# Great Malawi Video



## chompy (Mar 24, 2006)

If you like africans you will love this...don't mind the cheesy music. I found it on anouther forum I go to. Made me remember how much I miss keeping africans.
http://www.aquanet.de/video/nsvideo-2.20050201135733300.asp


----------



## Ciddian (Mar 15, 2006)

That is nice...

You know what it reminded me of?

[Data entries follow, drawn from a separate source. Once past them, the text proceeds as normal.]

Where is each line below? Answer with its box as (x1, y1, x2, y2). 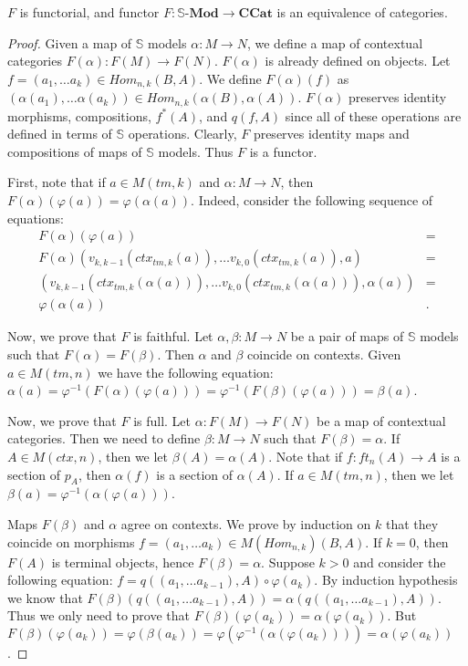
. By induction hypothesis (314, 570, 458, 589)
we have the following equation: (98, 362, 274, 381)
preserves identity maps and (253, 124, 410, 143)
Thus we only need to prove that (7, 606, 190, 625)
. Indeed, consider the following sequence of (191, 191, 433, 210)
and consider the (353, 552, 446, 571)
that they (385, 514, 439, 533)
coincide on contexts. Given (247, 344, 401, 363)
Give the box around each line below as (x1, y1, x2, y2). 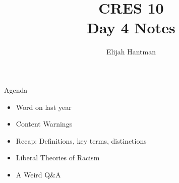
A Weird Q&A (16, 169, 61, 179)
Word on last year (16, 101, 72, 112)
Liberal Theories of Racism (16, 152, 100, 163)
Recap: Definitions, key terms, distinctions (16, 135, 147, 146)
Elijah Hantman (106, 46, 156, 57)
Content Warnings (16, 118, 73, 129)
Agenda (4, 84, 28, 95)
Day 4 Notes (87, 17, 175, 38)
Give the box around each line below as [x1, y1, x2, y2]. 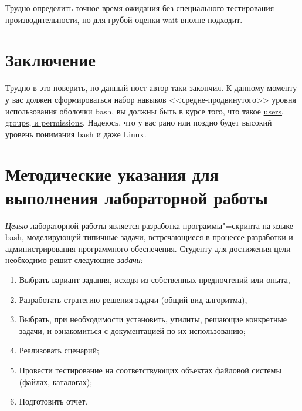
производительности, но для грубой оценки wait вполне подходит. [5, 13, 243, 25]
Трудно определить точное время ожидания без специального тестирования [5, 2, 274, 14]
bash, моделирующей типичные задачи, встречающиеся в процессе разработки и [5, 231, 293, 243]
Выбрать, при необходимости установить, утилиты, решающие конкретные [19, 313, 287, 325]
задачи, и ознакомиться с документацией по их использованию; [19, 324, 246, 336]
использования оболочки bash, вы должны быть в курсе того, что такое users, [5, 105, 284, 117]
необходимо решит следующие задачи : [5, 254, 143, 266]
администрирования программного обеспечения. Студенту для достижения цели [5, 242, 291, 254]
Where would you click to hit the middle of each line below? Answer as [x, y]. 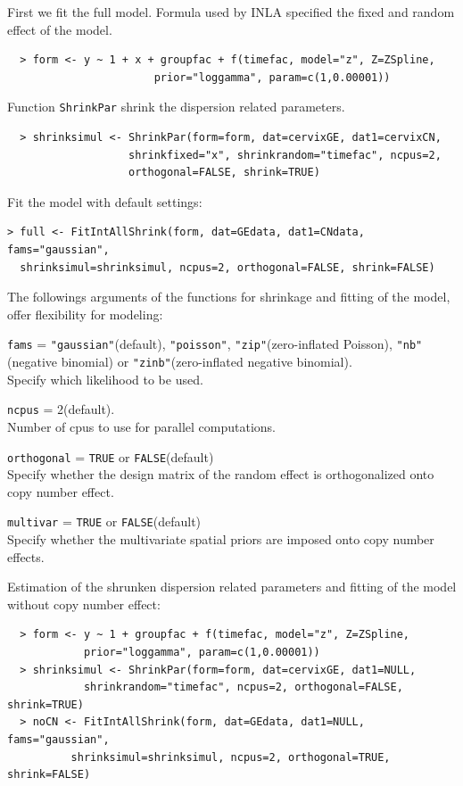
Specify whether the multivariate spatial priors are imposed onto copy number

I used to snorkle a lot at the cottage and on one side of the lake it was all rocks and sand..So a lot of small mouth bass would hang around and just chase eachother about...

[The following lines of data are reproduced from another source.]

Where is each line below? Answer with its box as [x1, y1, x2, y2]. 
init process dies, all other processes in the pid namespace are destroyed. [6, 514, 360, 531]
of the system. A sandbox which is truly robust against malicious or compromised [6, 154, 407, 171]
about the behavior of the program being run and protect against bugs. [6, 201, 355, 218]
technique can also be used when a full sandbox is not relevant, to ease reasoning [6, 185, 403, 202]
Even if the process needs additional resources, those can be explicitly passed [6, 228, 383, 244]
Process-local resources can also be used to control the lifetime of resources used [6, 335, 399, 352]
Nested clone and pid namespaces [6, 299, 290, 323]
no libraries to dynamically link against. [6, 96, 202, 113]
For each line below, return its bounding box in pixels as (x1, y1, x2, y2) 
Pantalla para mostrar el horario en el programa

I could sit and watch them do that all day.. Not as flashy as cichlids, but still pretty on thier own 

Thanks for finding and posting that Tyler ^^


----------



## Grey Legion (Mar 20, 2006)

Besides the music that was a great video, we try so hard to get out fish to look that good and all it takes is nature..

Outstanding find !!


----------



## Allan (May 8, 2006)

*Nice video*

Awesome find. 
Al


----------



## nightowl1350 (Mar 19, 2006)

Awesome!! That would be aperfect way to stock your tank. Just dive in and get what you want  Love the mouthbrooders that had a mouthfull when the diver scared them.

Thanks for sharing the video...music?? I just left the speakers off.


----------



## Fins of Africa (May 21, 2006)

I love that Vid !! makes me feel like going to Malawi hmmmmmmmm


----------



## finatics (May 23, 2006)

yeah i must say also that being a huge fan of cichlids that this is an impressive video with some outstanding fish! enjoy it! mb.


----------